* **WHAT TO DO**:
No pictures go into the copy. Write out exactly the lines below from the one containing "Link: https://villamariaeducativa.ar/ (59, 139)" through the one containing "Maven Integration for AJDT".

* **EXTRACTED ENTRIES**:
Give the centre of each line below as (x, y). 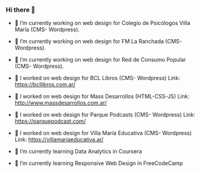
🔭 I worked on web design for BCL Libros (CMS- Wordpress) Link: (97, 78)
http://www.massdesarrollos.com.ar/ (61, 103)
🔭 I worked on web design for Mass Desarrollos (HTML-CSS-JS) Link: (102, 97)
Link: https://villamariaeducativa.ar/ (59, 139)
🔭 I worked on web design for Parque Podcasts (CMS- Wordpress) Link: (105, 115)
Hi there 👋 (21, 10)
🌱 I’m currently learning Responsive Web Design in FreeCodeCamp (99, 163)
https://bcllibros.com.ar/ (45, 84)
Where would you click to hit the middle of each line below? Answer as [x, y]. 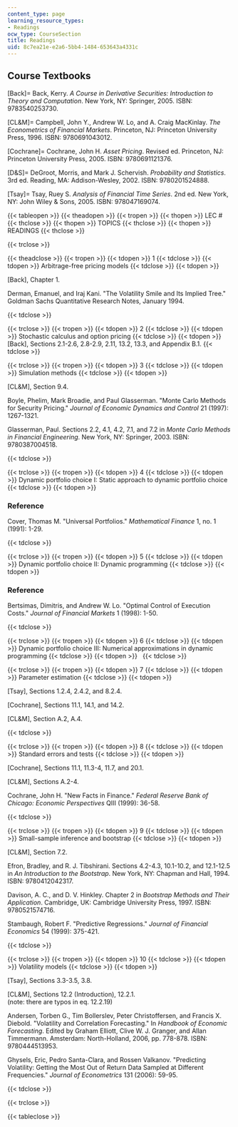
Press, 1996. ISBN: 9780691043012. [60, 137]
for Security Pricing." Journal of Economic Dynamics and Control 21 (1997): [118, 408]
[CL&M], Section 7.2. [37, 852]
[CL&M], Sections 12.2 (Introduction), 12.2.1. [71, 994]
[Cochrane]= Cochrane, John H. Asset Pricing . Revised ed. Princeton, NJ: [115, 151]
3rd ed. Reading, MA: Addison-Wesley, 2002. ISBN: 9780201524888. [109, 180]
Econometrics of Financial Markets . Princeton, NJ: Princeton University [112, 130]
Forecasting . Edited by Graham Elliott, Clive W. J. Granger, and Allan [107, 1031]
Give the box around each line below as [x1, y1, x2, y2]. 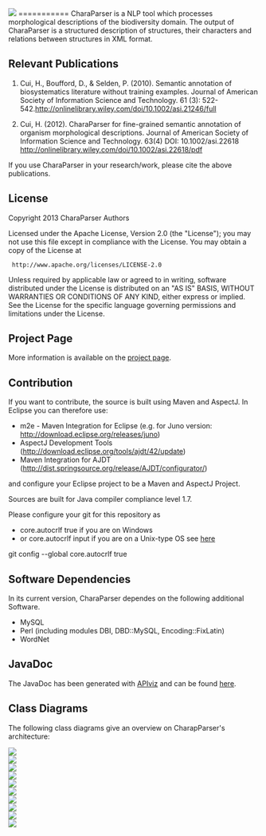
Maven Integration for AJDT [19, 455, 111, 465]
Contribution [8, 376, 73, 389]
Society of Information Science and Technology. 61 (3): [19, 95, 201, 104]
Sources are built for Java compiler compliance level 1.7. [8, 495, 193, 504]
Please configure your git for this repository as [8, 510, 161, 519]
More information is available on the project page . [8, 353, 171, 362]
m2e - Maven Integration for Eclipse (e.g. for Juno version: [19, 421, 213, 431]
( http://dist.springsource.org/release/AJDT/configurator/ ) [19, 463, 208, 473]
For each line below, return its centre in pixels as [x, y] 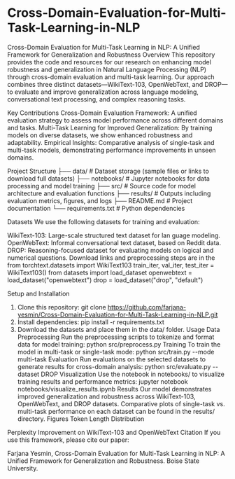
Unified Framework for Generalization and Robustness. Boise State [104, 461]
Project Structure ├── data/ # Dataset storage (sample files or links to [108, 171]
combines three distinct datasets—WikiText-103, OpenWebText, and [105, 84]
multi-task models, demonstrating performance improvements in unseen [112, 150]
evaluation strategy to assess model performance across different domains [115, 120]
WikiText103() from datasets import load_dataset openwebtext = [100, 272]
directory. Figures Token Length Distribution [81, 419]
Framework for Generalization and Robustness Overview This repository [111, 55]
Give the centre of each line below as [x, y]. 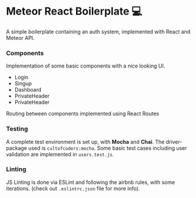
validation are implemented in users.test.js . [60, 154]
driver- [174, 142]
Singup [23, 83]
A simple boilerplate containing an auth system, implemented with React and [98, 31]
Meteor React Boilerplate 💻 [74, 11]
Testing [17, 129]
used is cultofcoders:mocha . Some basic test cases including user [108, 148]
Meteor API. [20, 38]
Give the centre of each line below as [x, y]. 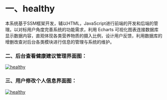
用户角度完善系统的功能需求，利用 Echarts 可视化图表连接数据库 [92, 29]
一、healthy [30, 9]
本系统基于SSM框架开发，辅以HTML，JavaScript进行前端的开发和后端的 [80, 23]
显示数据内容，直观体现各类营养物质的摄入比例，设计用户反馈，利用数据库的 [84, 36]
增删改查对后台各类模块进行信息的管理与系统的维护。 [60, 42]
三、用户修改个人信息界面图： [41, 81]
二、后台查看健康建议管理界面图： [46, 56]
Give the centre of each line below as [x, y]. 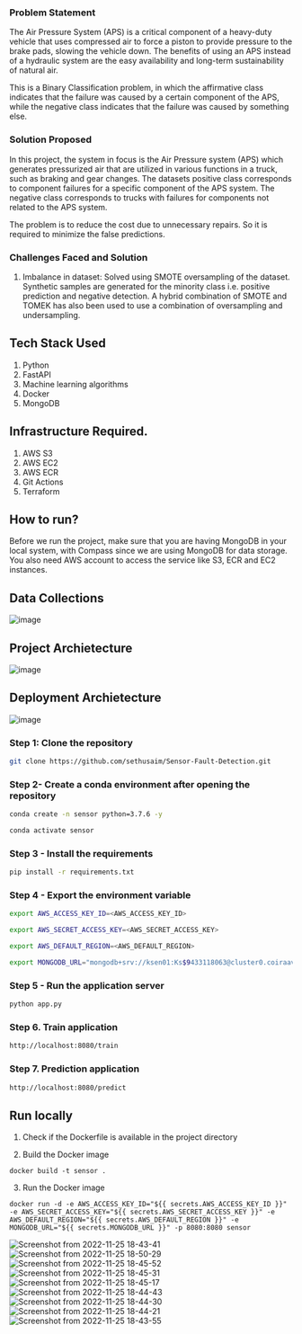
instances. [28, 570]
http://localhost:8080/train [64, 1046]
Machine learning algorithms [75, 384]
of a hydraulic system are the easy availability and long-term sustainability [147, 61]
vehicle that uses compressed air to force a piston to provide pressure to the [151, 41]
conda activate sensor [52, 831]
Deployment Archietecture [85, 698]
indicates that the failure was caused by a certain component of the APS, [145, 97]
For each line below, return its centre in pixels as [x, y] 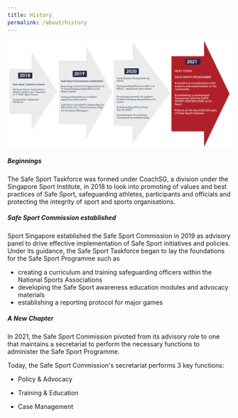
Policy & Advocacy [45, 379]
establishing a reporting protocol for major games [90, 302]
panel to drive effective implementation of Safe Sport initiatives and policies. [119, 243]
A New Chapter [31, 319]
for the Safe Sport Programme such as [64, 258]
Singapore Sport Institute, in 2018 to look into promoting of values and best [117, 186]
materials [31, 295]
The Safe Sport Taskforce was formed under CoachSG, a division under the [118, 179]
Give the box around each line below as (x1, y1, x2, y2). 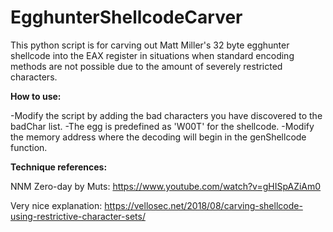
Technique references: (10, 161, 108, 173)
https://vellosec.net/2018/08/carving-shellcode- (104, 199, 303, 211)
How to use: (10, 90, 62, 102)
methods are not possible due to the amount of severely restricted (10, 60, 283, 72)
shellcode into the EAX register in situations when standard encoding (10, 49, 295, 61)
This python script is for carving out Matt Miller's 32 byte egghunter (10, 39, 290, 51)
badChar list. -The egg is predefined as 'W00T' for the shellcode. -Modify (10, 120, 315, 132)
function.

* **EXERCISE RESULT**:
Link: https://villamariaeducativa.ar/ (59, 139)
🔭 I worked on web design for Parque Podcasts (CMS- Wordpress) Link: (105, 115)
Hi there 👋 (21, 10)
🌱 I’m currently learning Responsive Web Design in FreeCodeCamp (99, 163)
https://bcllibros.com.ar/ (45, 84)
Where would you click to hit the middle of each line below? Answer as [x, y]. 
Press, 1996. ISBN: 9780691043012. [60, 137]
for Security Pricing." Journal of Economic Dynamics and Control 21 (1997): [118, 408]
[CL&M], Section 7.2. [37, 852]
[CL&M], Sections 12.2 (Introduction), 12.2.1. [71, 994]
[Cochrane]= Cochrane, John H. Asset Pricing . Revised ed. Princeton, NJ: [115, 151]
3rd ed. Reading, MA: Addison-Wesley, 2002. ISBN: 9780201524888. [109, 180]
Econometrics of Financial Markets . Princeton, NJ: Princeton University [112, 130]
Forecasting . Edited by Graham Elliott, Clive W. J. Granger, and Allan [107, 1031]
Give the box around each line below as [x1, y1, x2, y2]. 
Maven Integration for AJDT [19, 455, 111, 465]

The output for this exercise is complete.